Please note that putForExternalRead should never be used as a mechanism to update the cache with a new Person instance originating from application execution (i.e. from a transaction that modifies a Person’s address). When updating cached values, please use the standard put operation, otherwise the possibility of caching corrupt data is likely.
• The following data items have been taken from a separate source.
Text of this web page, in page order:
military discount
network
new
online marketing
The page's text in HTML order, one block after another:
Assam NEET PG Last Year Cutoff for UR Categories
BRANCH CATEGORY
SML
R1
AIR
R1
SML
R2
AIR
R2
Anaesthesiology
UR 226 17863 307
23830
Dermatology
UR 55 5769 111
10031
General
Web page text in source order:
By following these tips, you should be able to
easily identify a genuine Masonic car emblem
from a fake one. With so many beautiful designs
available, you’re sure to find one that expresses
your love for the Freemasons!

3.2. The AdvancedCache interface

In addition to the simple Cache interface, Red Hat Data Grid offers an AdvancedCache interface, geared towards extension authors. The AdvancedCache offers the ability to inject custom interceptors, access certain internal components and to apply flags to alter the default behavior of certain cache methods. The following code snippet depicts how an AdvancedCache can be obtained:

AdvancedCache advancedCache = cache.getAdvancedCache();

3.2.1. Flags

Flags are applied to regular cache methods to alter the behavior of certain methods. For a list of all available flags, and their effects, see the Flag enumeration. Flags are applied using AdvancedCache.withFlags() . This builder method can be used to apply any number of flags to a cache invocation, for example:

advancedCache.withFlags(Flag.CACHE_MODE_LOCAL, Flag.SKIP_LOCKING)
   .withFlags(Flag.FORCE_SYNCHRONOUS)
   .put("hello", "world");

3.2.2. Custom Interceptors

The AdvancedCache interface also offers advanced developers a mechanism with which to attach custom interceptors. Custom interceptors allow developers to alter the behavior of the cache API methods, and the AdvancedCache interface allows developers to attach these interceptors programmatically, at run-time. See the AdvancedCache Javadocs for more details.
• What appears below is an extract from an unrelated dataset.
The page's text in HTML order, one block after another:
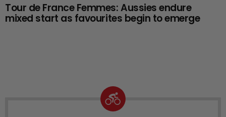
Tour de France Femmes: Aussies endure
mixed start as favourites begin to emerge
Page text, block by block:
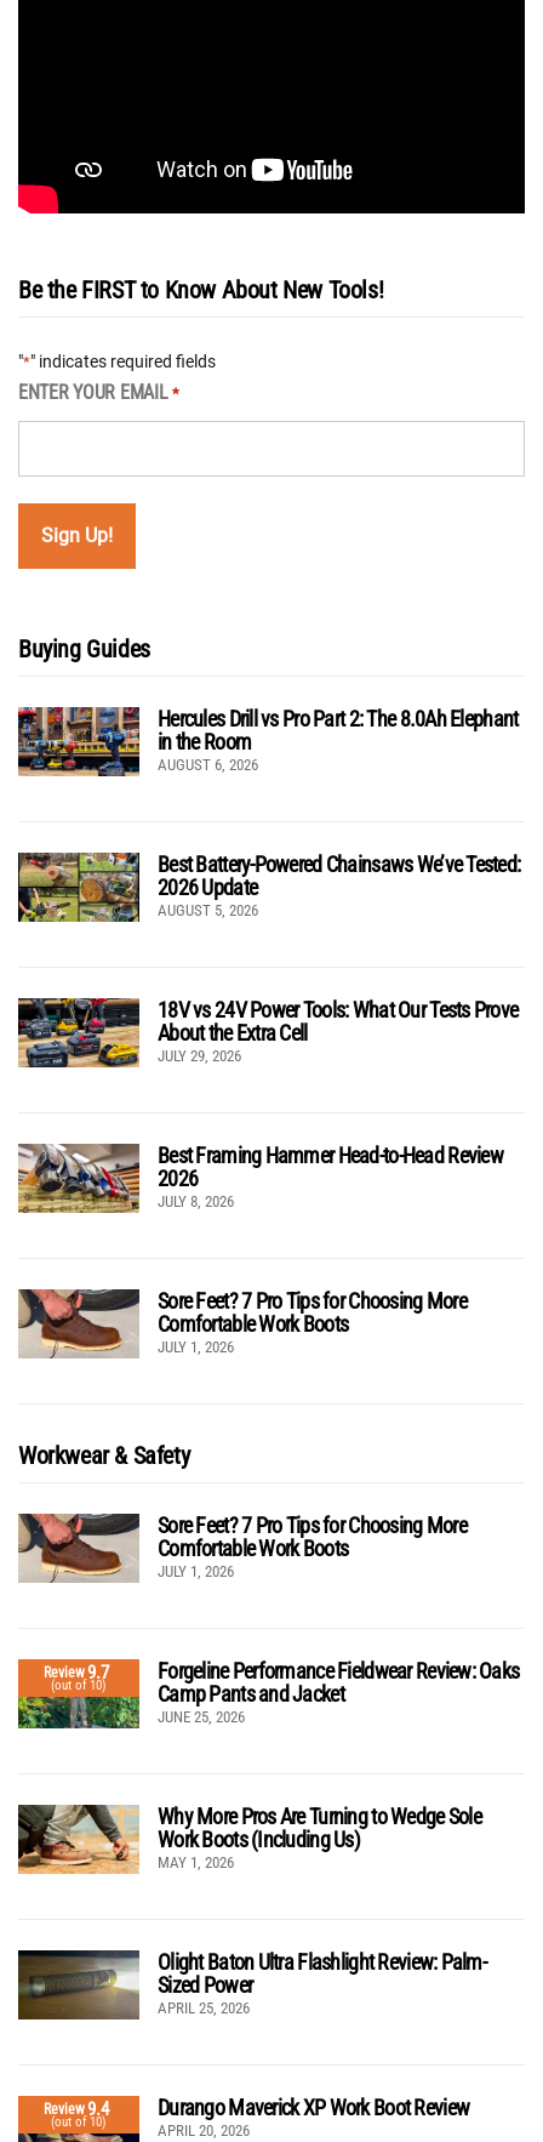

For more information on writing custom interceptors, see Custom Interceptors.

3.3. Listeners and Notifications

Red Hat Data Grid offers a listener API, where clients can register for and get notified when events take place. This annotation-driven API applies to 2 different levels: cache level events and cache manager level events.

Events trigger a notification which is dispatched to listeners. Listeners are simple POJO s annotated with @Listener and registered using the methods defined in the Listenable interface.

Note

Both Cache and CacheManager implement Listenable, which means you can attach listeners to either a cache or a cache manager, to receive either cache-level or cache manager-level notifications.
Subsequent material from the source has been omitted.